Stored records
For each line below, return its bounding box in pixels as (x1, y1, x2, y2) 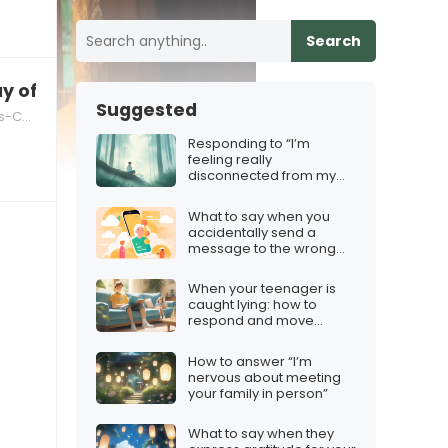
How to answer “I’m (188, 351, 312, 371)
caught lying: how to (188, 295, 317, 315)
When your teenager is (188, 279, 336, 299)
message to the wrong (188, 238, 336, 258)
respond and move (188, 311, 314, 331)
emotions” (188, 182, 255, 202)
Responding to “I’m (188, 134, 310, 154)
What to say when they (188, 424, 334, 444)
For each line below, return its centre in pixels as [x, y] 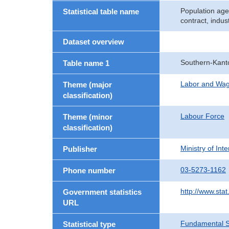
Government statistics [102, 192]
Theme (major [87, 85]
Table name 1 [86, 63]
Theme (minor [88, 117]
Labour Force [202, 116]
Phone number [89, 170]
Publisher [80, 149]
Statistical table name [101, 12]
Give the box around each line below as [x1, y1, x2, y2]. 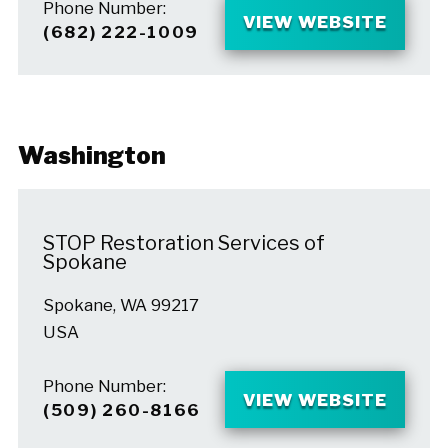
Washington [17, 141, 166, 171]
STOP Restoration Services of [42, 230, 325, 255]
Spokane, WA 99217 [42, 295, 199, 316]
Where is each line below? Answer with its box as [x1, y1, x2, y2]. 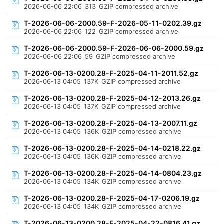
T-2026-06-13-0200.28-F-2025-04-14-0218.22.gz [24, 144, 201, 152]
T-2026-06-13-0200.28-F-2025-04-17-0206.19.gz [24, 194, 200, 202]
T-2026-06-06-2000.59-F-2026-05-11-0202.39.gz [24, 19, 202, 27]
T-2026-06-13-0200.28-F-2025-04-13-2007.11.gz [24, 119, 198, 127]
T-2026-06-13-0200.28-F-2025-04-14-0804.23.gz [24, 169, 202, 177]
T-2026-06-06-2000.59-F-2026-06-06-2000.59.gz [24, 44, 204, 52]
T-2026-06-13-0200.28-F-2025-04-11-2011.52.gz [24, 69, 199, 77]
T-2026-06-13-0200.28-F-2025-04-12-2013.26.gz [24, 94, 201, 102]
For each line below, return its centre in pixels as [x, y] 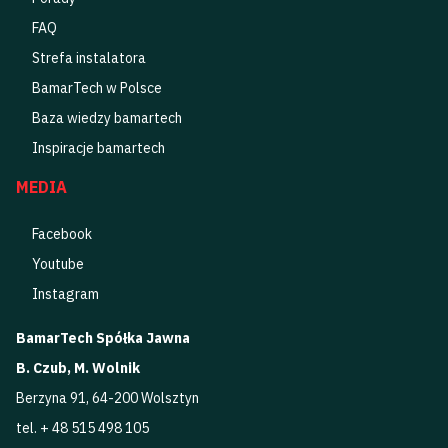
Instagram [65, 293]
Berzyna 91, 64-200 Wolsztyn [107, 397]
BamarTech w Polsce [96, 88]
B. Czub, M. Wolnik [77, 367]
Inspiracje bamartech [98, 148]
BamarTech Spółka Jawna [102, 337]
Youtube [57, 263]
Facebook [61, 233]
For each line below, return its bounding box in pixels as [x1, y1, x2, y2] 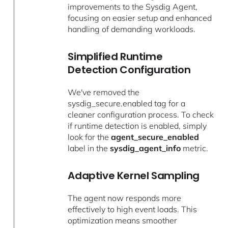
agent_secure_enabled [111, 132, 199, 142]
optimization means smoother [68, 215, 178, 226]
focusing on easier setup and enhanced [68, 13, 212, 23]
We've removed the [68, 87, 140, 98]
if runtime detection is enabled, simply [68, 121, 207, 131]
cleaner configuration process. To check [68, 109, 214, 120]
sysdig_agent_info [110, 143, 181, 154]
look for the [68, 132, 111, 142]
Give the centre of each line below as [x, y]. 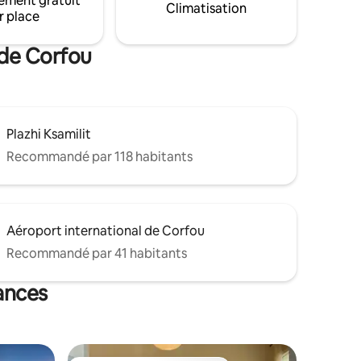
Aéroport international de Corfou [106, 230]
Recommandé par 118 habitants [100, 156]
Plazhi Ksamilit [49, 134]
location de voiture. [121, 14]
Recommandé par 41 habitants [97, 253]
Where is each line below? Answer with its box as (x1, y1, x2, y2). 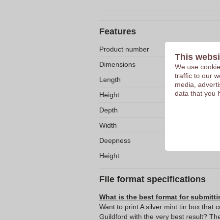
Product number (99, 45, 149, 53)
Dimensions (99, 60, 136, 68)
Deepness (99, 137, 131, 144)
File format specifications (99, 174, 206, 184)
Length (99, 76, 121, 83)
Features (99, 27, 136, 36)
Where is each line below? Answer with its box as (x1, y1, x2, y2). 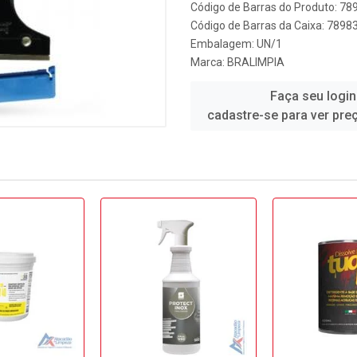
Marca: (190, 56, 227, 69)
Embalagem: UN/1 (190, 37, 282, 50)
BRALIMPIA (227, 56, 284, 69)
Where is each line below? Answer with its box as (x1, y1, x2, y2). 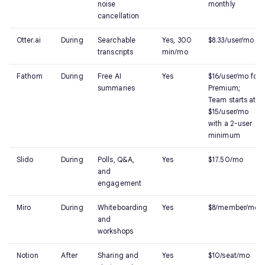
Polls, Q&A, (98, 155, 135, 164)
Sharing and (98, 251, 139, 260)
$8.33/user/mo (208, 35, 254, 44)
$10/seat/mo (208, 251, 250, 260)
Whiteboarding (98, 203, 148, 212)
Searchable (98, 35, 135, 44)
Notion (17, 251, 38, 260)
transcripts (98, 47, 134, 56)
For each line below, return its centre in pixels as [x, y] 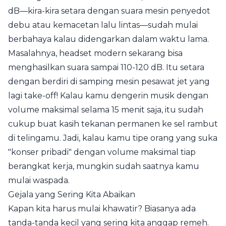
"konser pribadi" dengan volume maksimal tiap [102, 152]
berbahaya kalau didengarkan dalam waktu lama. [108, 39]
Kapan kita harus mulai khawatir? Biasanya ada [102, 209]
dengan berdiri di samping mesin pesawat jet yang [109, 81]
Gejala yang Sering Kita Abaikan [72, 194]
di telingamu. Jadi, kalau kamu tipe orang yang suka [113, 138]
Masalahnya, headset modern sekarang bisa [95, 53]
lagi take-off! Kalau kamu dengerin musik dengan [108, 96]
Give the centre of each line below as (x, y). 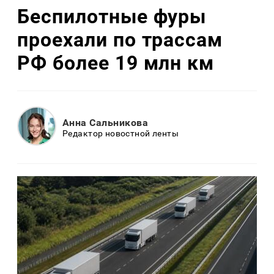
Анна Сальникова (106, 122)
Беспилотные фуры (112, 16)
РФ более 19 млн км (116, 63)
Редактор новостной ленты (121, 133)
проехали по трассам (120, 39)
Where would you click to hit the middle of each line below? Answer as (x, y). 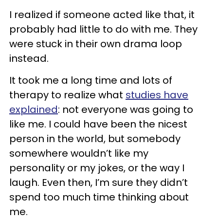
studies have (157, 95)
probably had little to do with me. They (103, 29)
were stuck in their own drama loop (96, 44)
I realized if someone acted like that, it (102, 15)
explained (34, 109)
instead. (29, 58)
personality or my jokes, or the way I (97, 168)
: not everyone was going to (126, 109)
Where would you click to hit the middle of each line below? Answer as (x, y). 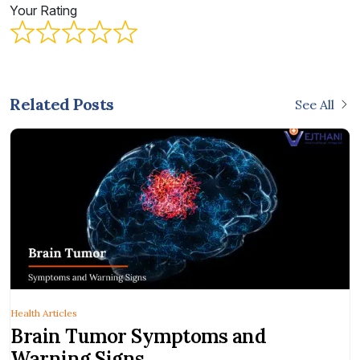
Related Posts (62, 104)
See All (315, 105)
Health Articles (44, 313)
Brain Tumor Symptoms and (138, 337)
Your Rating (43, 11)
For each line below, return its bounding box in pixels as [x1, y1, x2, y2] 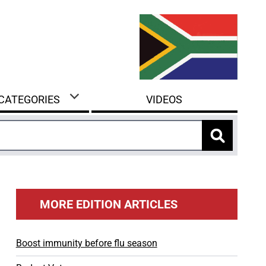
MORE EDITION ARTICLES [39, 197, 178, 211]
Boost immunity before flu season [15, 237, 157, 249]
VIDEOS [146, 93, 183, 106]
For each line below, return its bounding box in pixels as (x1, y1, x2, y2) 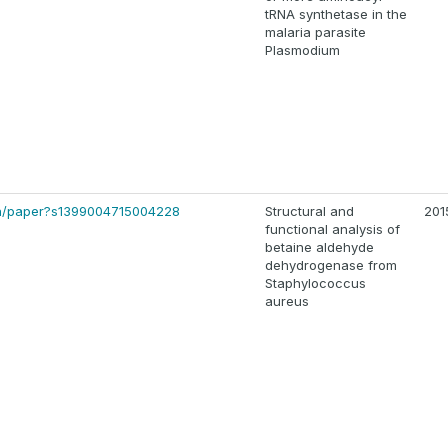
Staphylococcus (265, 275, 366, 292)
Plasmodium (265, 42, 340, 59)
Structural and (265, 203, 354, 220)
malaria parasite (265, 24, 366, 41)
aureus (265, 293, 309, 310)
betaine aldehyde (265, 239, 374, 256)
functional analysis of (265, 221, 400, 238)
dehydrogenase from (265, 257, 397, 274)
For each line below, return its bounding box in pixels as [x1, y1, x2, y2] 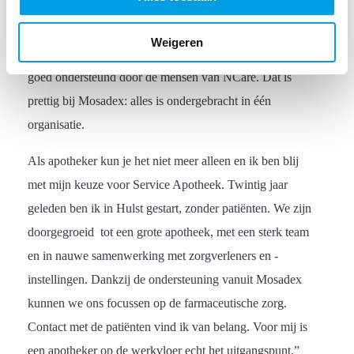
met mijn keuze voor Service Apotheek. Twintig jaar [27, 177, 288, 191]
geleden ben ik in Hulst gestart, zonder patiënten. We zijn [27, 201, 311, 215]
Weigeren [151, 36, 203, 49]
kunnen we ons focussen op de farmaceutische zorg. [27, 296, 287, 310]
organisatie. [27, 117, 88, 131]
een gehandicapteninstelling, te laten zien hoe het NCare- [27, 22, 311, 36]
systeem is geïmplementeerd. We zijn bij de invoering [27, 46, 292, 60]
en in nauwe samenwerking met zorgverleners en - [27, 248, 278, 262]
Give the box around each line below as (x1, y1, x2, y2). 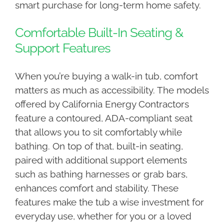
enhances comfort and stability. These (14, 182, 178, 194)
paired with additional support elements (14, 154, 187, 166)
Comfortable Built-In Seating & (14, 25, 183, 40)
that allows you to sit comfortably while (14, 126, 182, 138)
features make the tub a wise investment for (14, 196, 204, 208)
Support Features (14, 40, 110, 56)
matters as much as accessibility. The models (14, 84, 209, 96)
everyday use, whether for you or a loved (14, 210, 191, 222)
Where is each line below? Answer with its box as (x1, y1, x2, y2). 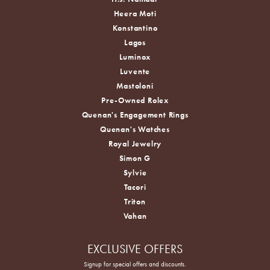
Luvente (119, 66, 151, 77)
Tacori (124, 182, 146, 193)
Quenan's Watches (100, 124, 170, 135)
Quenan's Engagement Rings (81, 110, 189, 121)
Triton (124, 196, 146, 207)
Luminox (119, 52, 151, 63)
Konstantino (112, 23, 158, 34)
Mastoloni (116, 81, 154, 92)
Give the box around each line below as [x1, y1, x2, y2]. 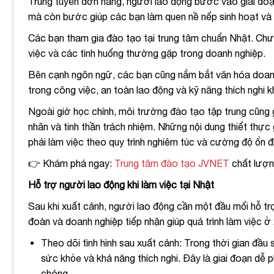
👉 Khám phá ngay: [28, 158, 114, 169]
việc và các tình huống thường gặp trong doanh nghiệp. [28, 48, 268, 59]
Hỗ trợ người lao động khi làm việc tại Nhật [28, 179, 214, 191]
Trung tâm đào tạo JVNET [114, 158, 229, 169]
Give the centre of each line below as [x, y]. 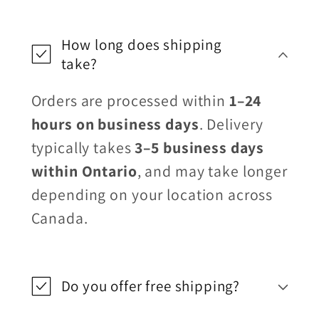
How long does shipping [141, 44]
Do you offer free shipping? [151, 286]
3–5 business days [200, 147]
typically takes [83, 147]
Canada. [59, 218]
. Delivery [231, 124]
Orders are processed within [130, 100]
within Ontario [84, 171]
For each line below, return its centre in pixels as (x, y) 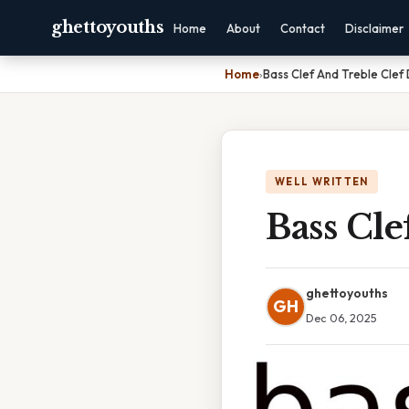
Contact (303, 28)
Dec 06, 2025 (341, 318)
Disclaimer (375, 28)
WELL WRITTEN (322, 182)
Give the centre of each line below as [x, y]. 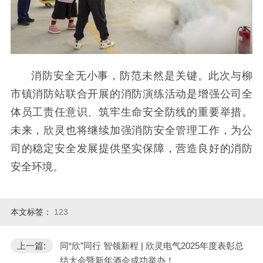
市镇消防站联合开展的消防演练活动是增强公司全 [131, 94]
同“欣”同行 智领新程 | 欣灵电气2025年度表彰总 [151, 245]
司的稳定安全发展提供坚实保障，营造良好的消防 [131, 149]
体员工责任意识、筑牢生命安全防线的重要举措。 [131, 112]
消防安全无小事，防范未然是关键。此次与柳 [142, 76]
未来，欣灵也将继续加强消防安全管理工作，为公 [131, 131]
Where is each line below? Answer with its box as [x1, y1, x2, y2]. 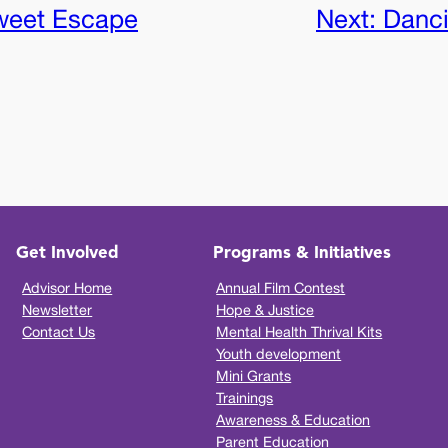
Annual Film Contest [216, 279, 346, 297]
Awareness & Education [216, 411, 371, 429]
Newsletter [22, 301, 93, 319]
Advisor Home [22, 279, 113, 297]
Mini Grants [216, 367, 292, 385]
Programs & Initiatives [212, 244, 391, 262]
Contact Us [22, 323, 96, 341]
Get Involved [15, 244, 119, 262]
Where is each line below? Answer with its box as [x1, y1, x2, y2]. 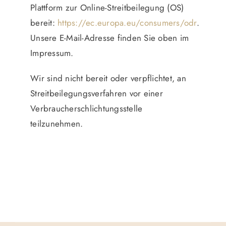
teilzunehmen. [30, 118, 83, 130]
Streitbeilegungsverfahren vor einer [30, 87, 163, 100]
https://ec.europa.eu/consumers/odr [58, 17, 197, 29]
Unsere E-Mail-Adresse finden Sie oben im [30, 32, 189, 44]
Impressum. [30, 47, 74, 60]
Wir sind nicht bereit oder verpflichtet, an [30, 72, 186, 85]
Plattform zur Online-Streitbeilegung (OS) [30, 2, 184, 14]
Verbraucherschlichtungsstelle [30, 102, 143, 115]
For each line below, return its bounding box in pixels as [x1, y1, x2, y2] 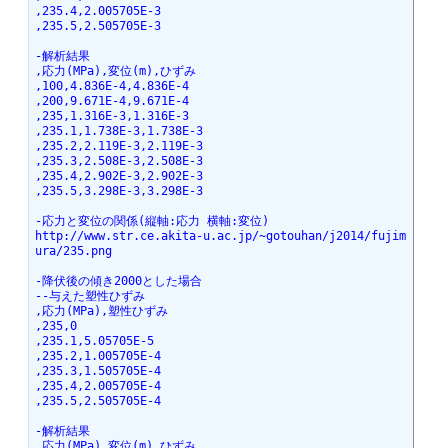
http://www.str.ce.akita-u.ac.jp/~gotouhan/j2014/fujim [34, 229, 406, 244]
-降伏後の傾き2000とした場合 [34, 274, 202, 289]
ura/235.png [34, 244, 112, 259]
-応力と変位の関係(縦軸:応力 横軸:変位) [34, 214, 269, 229]
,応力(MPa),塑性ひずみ [34, 304, 168, 319]
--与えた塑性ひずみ [34, 289, 145, 304]
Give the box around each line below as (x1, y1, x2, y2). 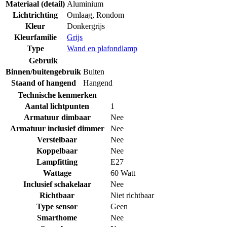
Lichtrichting (13, 10, 58, 19)
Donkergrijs (67, 21, 105, 30)
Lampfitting (36, 157, 78, 166)
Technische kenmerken (17, 90, 97, 99)
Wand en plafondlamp (67, 44, 137, 53)
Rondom (96, 10, 124, 19)
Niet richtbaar (110, 191, 154, 200)
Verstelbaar (37, 135, 77, 144)
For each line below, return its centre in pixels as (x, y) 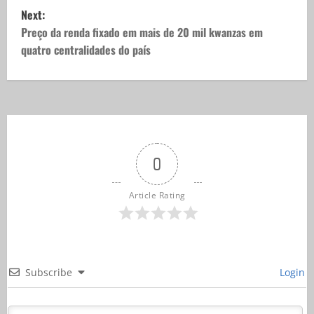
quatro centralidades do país (86, 49)
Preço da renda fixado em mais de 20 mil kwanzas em (142, 32)
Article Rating (157, 195)
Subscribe (49, 272)
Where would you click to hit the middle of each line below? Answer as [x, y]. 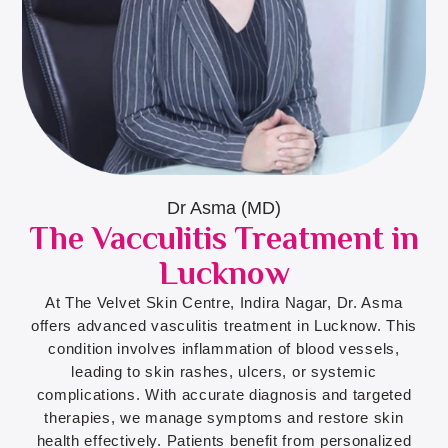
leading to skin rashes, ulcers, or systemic [224, 372]
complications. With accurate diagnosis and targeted [224, 395]
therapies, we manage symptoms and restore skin [224, 418]
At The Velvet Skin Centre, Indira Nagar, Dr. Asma [224, 303]
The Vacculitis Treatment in [224, 238]
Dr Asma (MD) [224, 208]
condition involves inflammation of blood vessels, [224, 349]
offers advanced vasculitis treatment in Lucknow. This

▶ REQUIRED WORK:
Restate word for word only the lines from where the entries begin through the one with "Spokane, WA 99217 [42, 295, 199, 316]"; omit the pictures.

▶ EXERCISE SOLUTION:
For each line below, return its bounding box in pixels as (x1, y1, x2, y2) 
How to answer “I’m (188, 351, 312, 371)
caught lying: how to (188, 295, 317, 315)
When your teenager is (188, 279, 336, 299)
message to the wrong (188, 238, 336, 258)
respond and move (188, 311, 314, 331)
emotions” (188, 182, 255, 202)
Responding to “I’m (188, 134, 310, 154)
What to say when they (188, 424, 334, 444)
For each line below, return its centre in pixels as [x, y] 
Government statistics [102, 192]
Theme (major [87, 85]
Table name 1 [86, 63]
Theme (minor [88, 117]
Labour Force [202, 116]
Phone number [89, 170]
Publisher [80, 149]
Statistical table name [101, 12]
Give the box around each line below as [x1, y1, x2, y2]. 
Washington [17, 141, 166, 171]
STOP Restoration Services of [42, 230, 325, 255]
Spokane, WA 99217 [42, 295, 199, 316]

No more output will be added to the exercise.